Task item —
Each line of data below must be printed exactly as written, with any pictures removed.

── Information supplied

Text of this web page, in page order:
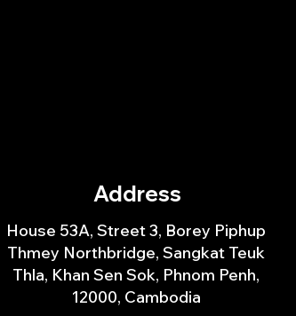
Address
House 53A, Street 3, Borey Piphup
Thmey Northbridge, Sangkat Teuk
Thla, Khan Sen Sok, Phnom Penh,
12000, Cambodia
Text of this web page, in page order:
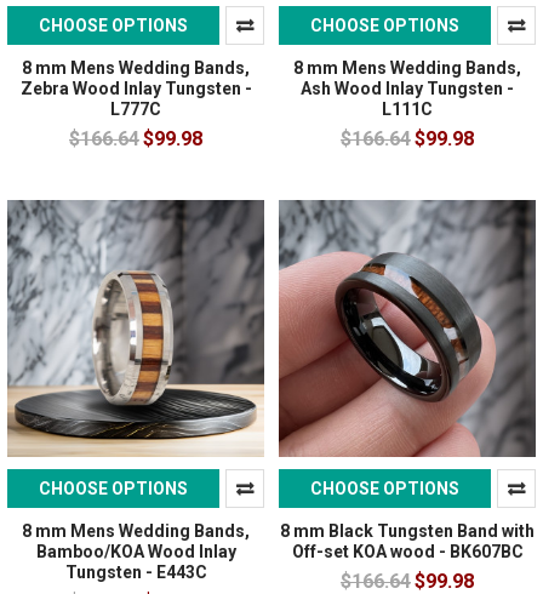
CHOOSE OPTIONS
8 mm Mens Wedding Bands,
Zebra Wood Inlay Tungsten -
L777C
$166.64$99.98
CHOOSE OPTIONS
8 mm Mens Wedding Bands,
Ash Wood Inlay Tungsten -
L111C
$166.64$99.98
CHOOSE OPTIONS
8 mm Mens Wedding Bands,
Bamboo/KOA Wood Inlay
Tungsten - E443C
CHOOSE OPTIONS
8 mm Black Tungsten Band with
Off-set KOA wood - BK607BC
$166.64$99.98
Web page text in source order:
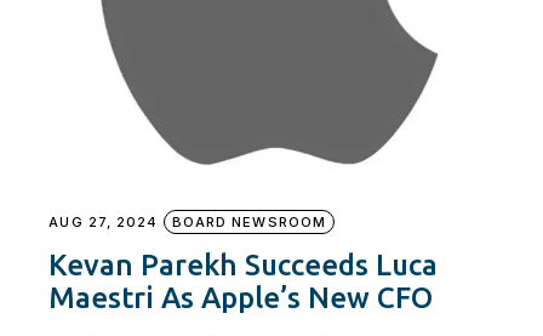
AUG 27, 2024 BOARD NEWSROOM
Kevan Parekh Succeeds Luca
Maestri As Apple’s New CFO
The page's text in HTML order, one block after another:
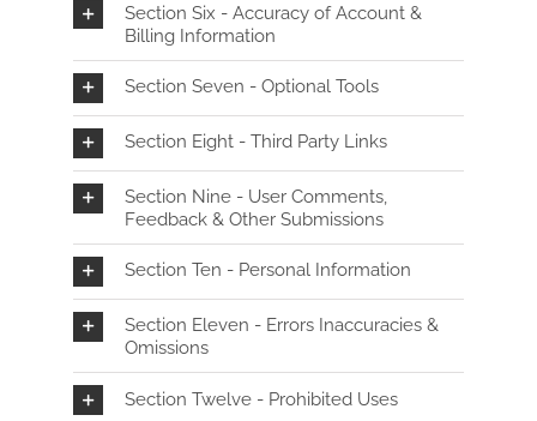
Section Six - Accuracy of Account &
Billing Information
Section Seven - Optional Tools
Section Eight - Third Party Links
Section Nine - User Comments,
Feedback & Other Submissions
Section Ten - Personal Information
Section Eleven - Errors Inaccuracies &
Omissions
Section Twelve - Prohibited Uses
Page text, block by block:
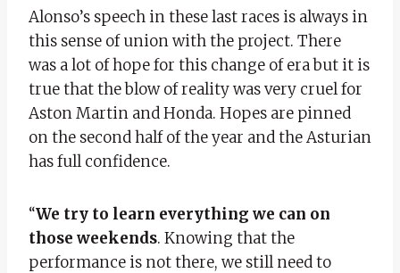
Alonso’s speech in these last races is always in
this sense of union with the project. There
was a lot of hope for this change of era but it is
true that the blow of reality was very cruel for
Aston Martin and Honda. Hopes are pinned
on the second half of the year and the Asturian
has full confidence.
“We try to learn everything we can on
those weekends. Knowing that the
performance is not there, we still need to
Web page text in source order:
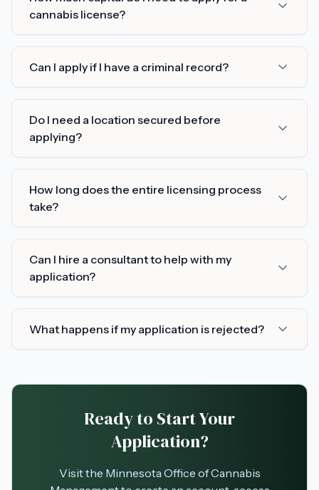
cannabis license?
Can I apply if I have a criminal record?
Do I need a location secured before
applying?
How long does the entire licensing process
take?
Can I hire a consultant to help with my
application?
What happens if my application is rejected?
Ready to Start Your
Application?
Visit the Minnesota Office of Cannabis
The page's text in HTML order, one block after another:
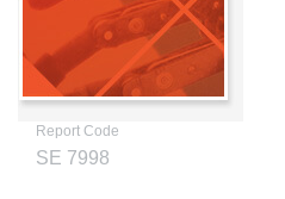
Report Code
SE 7998
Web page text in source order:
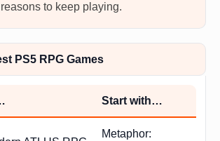
to keep playing.
PS5 RPG Games
Start with…
Metaphor:
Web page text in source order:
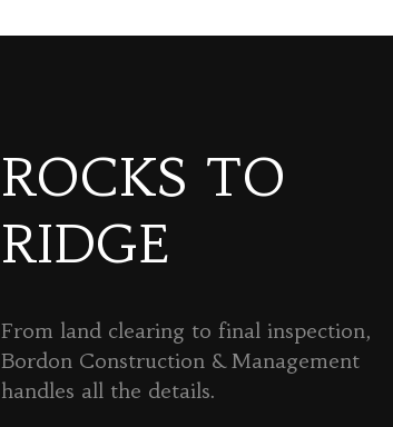
ROCKS TO
RIDGE
From land clearing to final inspection,
Bordon Construction & Management
handles all the details.
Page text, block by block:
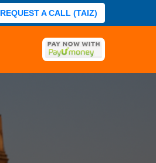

────

Answer section —
Text of this web page, in page order:
Address
House 53A, Street 3, Borey Piphup
Thmey Northbridge, Sangkat Teuk
Thla, Khan Sen Sok, Phnom Penh,
12000, Cambodia
Text of this web page, in page order:
CHOOSE OPTIONS
8 mm Mens Wedding Bands,
Zebra Wood Inlay Tungsten -
L777C
$166.64$99.98
CHOOSE OPTIONS
8 mm Mens Wedding Bands,
Ash Wood Inlay Tungsten -
L111C
$166.64$99.98
CHOOSE OPTIONS
8 mm Mens Wedding Bands,
Bamboo/KOA Wood Inlay
Tungsten - E443C
CHOOSE OPTIONS
8 mm Black Tungsten Band with
Off-set KOA wood - BK607BC
$166.64$99.98
Web page text in source order:
AUG 27, 2024 BOARD NEWSROOM
Kevan Parekh Succeeds Luca
Maestri As Apple’s New CFO
The page's text in HTML order, one block after another:
Section Six - Accuracy of Account &
Billing Information
Section Seven - Optional Tools
Section Eight - Third Party Links
Section Nine - User Comments,
Feedback & Other Submissions
Section Ten - Personal Information
Section Eleven - Errors Inaccuracies &
Omissions
Section Twelve - Prohibited Uses
Page text, block by block:
Alonso’s speech in these last races is always in
this sense of union with the project. There
was a lot of hope for this change of era but it is
true that the blow of reality was very cruel for
Aston Martin and Honda. Hopes are pinned
on the second half of the year and the Asturian
has full confidence.
“We try to learn everything we can on
those weekends. Knowing that the
performance is not there, we still need to
Web page text in source order:
cannabis license?
Can I apply if I have a criminal record?
Do I need a location secured before
applying?
How long does the entire licensing process
take?
Can I hire a consultant to help with my
application?
What happens if my application is rejected?
Ready to Start Your
Application?
Visit the Minnesota Office of Cannabis
The page's text in HTML order, one block after another:
Report Code
SE 7998
Web page text in source order:
to keep playing.
PS5 RPG Games
Start with…
Metaphor:
Web page text in source order:
ROCKS TO
RIDGE
From land clearing to final inspection,
Bordon Construction & Management
handles all the details.
Page text, block by block:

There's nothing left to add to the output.